Goal of the exercise:
Since only part of the records is wanted, repeat exactly the lines from the one containing "creating visuals. Canva has a wide selection" through the last line, both included.

[Records excerpted from a collection]
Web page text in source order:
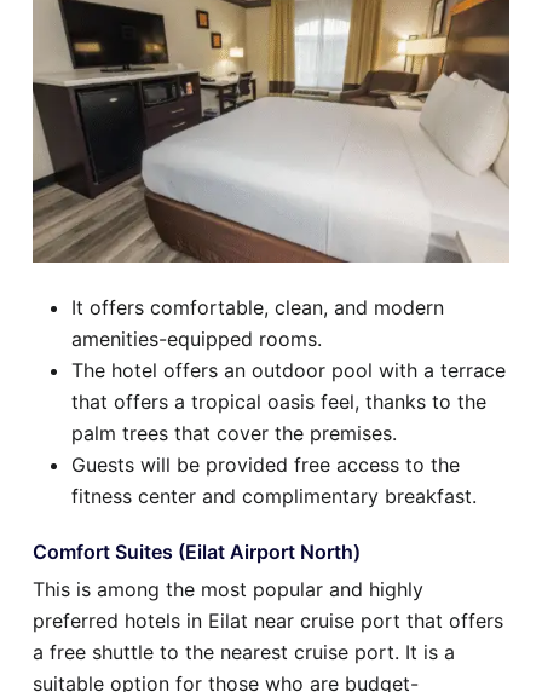
It offers comfortable, clean, and modern
amenities-equipped rooms.
The hotel offers an outdoor pool with a terrace
that offers a tropical oasis feel, thanks to the
palm trees that cover the premises.
Guests will be provided free access to the
fitness center and complimentary breakfast.
Comfort Suites (Eilat Airport North)
This is among the most popular and highly
preferred hotels in Eilat near cruise port that offers
a free shuttle to the nearest cruise port. It is a
suitable option for those who are budget-
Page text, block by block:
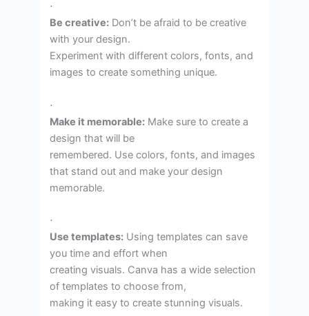
·
Be creative: Don’t be afraid to be creative
with your design.
Experiment with different colors, fonts, and
images to create something unique.
·
Make it memorable: Make sure to create a
design that will be
remembered. Use colors, fonts, and images
that stand out and make your design
memorable.
·
Use templates: Using templates can save
you time and effort when
creating visuals. Canva has a wide selection
of templates to choose from,
making it easy to create stunning visuals.

Result for this exercise:
creating visuals. Canva has a wide selection
of templates to choose from,
making it easy to create stunning visuals.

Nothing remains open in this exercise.